1:10 am.
I will say this for the record- on Beautiful Sadness.
The last time I saw my mother was in the Enugu Airport, and as she waved at me, I saw Beautiful Sadness in her gaze and in the wave of her Wave to me Bye.
-She was with her my youngest aunt Julie, my Grandmother’s 8th child who came to see me off. J.C. and E.C. or Onu-Azuka- and C.E. as me.
My mother, was literally my Little Sister, Harmony, and my Best Friend.
I had the intentions, made such plans for how I would celebrate with her.
Set her, made plans for her own Prince Charming, and a life she so richly deserved, I would have my life, her work, and family, and she would travel from one sibling’s place to another, somewhere in the world.
My mother was not only wildly beautiful- but it was her personality, her wit.. my god- her plays.
Mischievous, daring, Balls beyond belief, and all veiled in a lady-like composure.
I wanted to show her off to the world.
She was and always will be my Beautiful Vanity.
I thought and was determined to see her in a year, then I saw the play- Okay 3 years tops.
1:18 am.
I didn’t understand, it, Why was I not able to be in constant conversation with her, or fly down for a quick visit, and in this day and age.
It got worse, and I realized that all the forces in the universe were keeping us apart- one of which was that frequency of the highest “Play Script” intent that she never become, that which I knew and Nnamdi knew, and my sister suspected- Queen of the World.
It was a play of the Creator Gods- in A Story.
I fought back, and it was a terrible battle, with communication.
1:23 am.
I lived through the bars of her voice, and I could not understand what was happening to her, her beloved family- deaths.
Terrible, and she was so shocked, stunned.
My siblings did not go to see her, she and Boons were alone and it was a terrible family drama.
I was in the story as if caught in a web. a spider’s trap.
The web sticker.
My mother’s voice started to change, I could feel her falling into the spell of the life she would have with me, us, traveling the world, and most of all, living her life as she wished, and what it was transforming into- utter disbelief. A nightmare, abandoned by her son and then daughter and Obum left, and he never saw her again. They kept in touch, he sent her money regularly.
I didn’t understand.
She would tell, when she heard from me after a gap of 5 years- I had told her, called her 1992, 3-4 months before I moved to the Light Fantastic, that I knew I was going away, and it might be a while.
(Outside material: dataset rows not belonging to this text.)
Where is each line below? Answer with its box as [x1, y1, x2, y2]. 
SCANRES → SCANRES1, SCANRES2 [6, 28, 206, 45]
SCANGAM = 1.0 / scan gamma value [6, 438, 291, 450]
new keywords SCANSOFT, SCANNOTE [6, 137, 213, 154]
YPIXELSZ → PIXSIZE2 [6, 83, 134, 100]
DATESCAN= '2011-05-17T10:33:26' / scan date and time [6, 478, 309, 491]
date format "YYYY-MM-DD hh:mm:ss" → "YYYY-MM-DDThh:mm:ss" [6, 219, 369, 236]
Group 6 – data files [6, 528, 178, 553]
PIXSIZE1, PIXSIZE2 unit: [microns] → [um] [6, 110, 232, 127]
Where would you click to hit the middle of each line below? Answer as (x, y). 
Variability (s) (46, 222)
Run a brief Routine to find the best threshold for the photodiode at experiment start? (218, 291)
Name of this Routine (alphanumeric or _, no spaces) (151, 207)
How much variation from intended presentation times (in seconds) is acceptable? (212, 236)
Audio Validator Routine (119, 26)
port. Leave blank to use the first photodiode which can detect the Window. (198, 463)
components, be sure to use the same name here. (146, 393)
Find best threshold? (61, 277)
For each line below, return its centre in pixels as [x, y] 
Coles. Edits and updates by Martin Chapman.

She hadn’t realized, nor I that it would be over 5 years later, and “by chance” and in Istanbul Turkey.
She had told me that I had given her a second lease in Life.
1:33 am.
She made me make a vow in that voice rising out of Beautiful Sadness, a vow, and an oath to stay in touch.
I knew what she was really saying and my heart quickened.
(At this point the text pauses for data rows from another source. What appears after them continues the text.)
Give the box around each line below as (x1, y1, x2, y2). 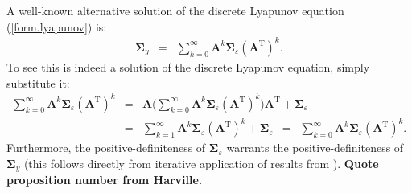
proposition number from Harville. (6, 171, 203, 188)
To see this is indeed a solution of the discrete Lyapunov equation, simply (6, 58, 370, 75)
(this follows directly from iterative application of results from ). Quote (23, 154, 379, 171)
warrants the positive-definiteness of (226, 139, 404, 156)
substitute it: (6, 74, 70, 91)
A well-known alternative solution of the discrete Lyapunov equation (6, 2, 344, 19)
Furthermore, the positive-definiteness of (6, 139, 206, 156)
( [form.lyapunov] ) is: (6, 18, 107, 35)
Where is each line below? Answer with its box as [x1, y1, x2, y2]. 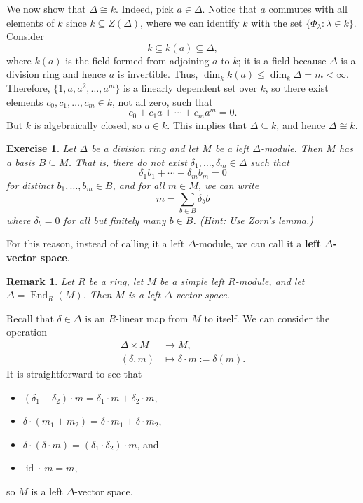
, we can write [198, 177, 259, 192]
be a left [214, 141, 249, 156]
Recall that [6, 310, 54, 325]
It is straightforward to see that [6, 366, 142, 381]
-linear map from [116, 310, 189, 325]
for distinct [6, 177, 54, 192]
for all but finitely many [63, 212, 166, 227]
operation [6, 324, 48, 339]
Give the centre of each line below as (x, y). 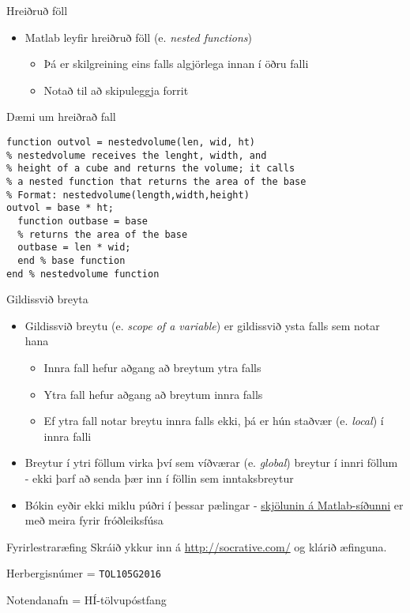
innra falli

I had been promising her, that my work was done, and I would bring her over here, while a quiet fury for her family extended especially began to bubble.
And a befuddlement of my brothers and sisters’ absence.
My sister did try, but they had always been too close, and my sister, as my brother when hurt, have formidable tempers.
My uncle was a great help when his elder brothers starting dying. this is already on my page apart for some things… relating to my mother, waiting, and my daily anxiety, while I did this work, I was beginning to loathe, as well as my mother, who knew, what was going on.
But could not bring herself to talk about the Higher plays.
I did not see my mother, and I kept my promise, no matter where I was moved to, or the circumstances. I would dread talking to her, her hurt, and bravery- then the crack in the armor, then my watching her transform into the hardened and often cold woman- I loathed, and I would have to find the key phrase to bring her back to herself.
It was swift, but she was my Best Friend, then my little sister and only lastly mother.
Do you want to know what pain is?
She crossed over when I was with Arden Gemino- he let me know she was going to be crossing over.
I felt nothing because I knew she was here, that the last years I suddenly could not reach her by phone- you were all witness, it was on the Wood Side of the Starbucks- with the Siren-Mermaid Logo at 1385 Metropolitain Wood Avenue in 2017, you were all there or can read it.
She still thought I was 21 in surprise, I was in contact with Dean Dunkwu D.D.-But inside, I was in Rm 4B bed 4016 with Dawn Piercy and moved to Rm 5A bed 5-006 a 15 Man room. My Neighbor in Bed 4-017, was David Dawn. D.D 1544 C.Town, Ii saw him Morph into David and through him the sleep-snoring illness- which with my having endured hell in the room 3, a pit opened at my feet to the bottom of the deepest Pit, and there was Tre Shaun. Trey Romeyrome in the R script- Reflected Version, And another guy. This is about the 17 as Q.
She was about 41- yes, 43 when I last saw her.
I had kept the connection, no matter the circumstances, what she was being through, the malicious gossip of her once Golden Boy Son condition as a homeless bum.
Her life became a tragedy, but I would still find with her moments of that lightness and she was back- forever young in her mind and an I, in hers.
All through sound, Lyrical Conversation in which in each other’s sound, unsaid words, the Beautiful Sadness of true tragedy.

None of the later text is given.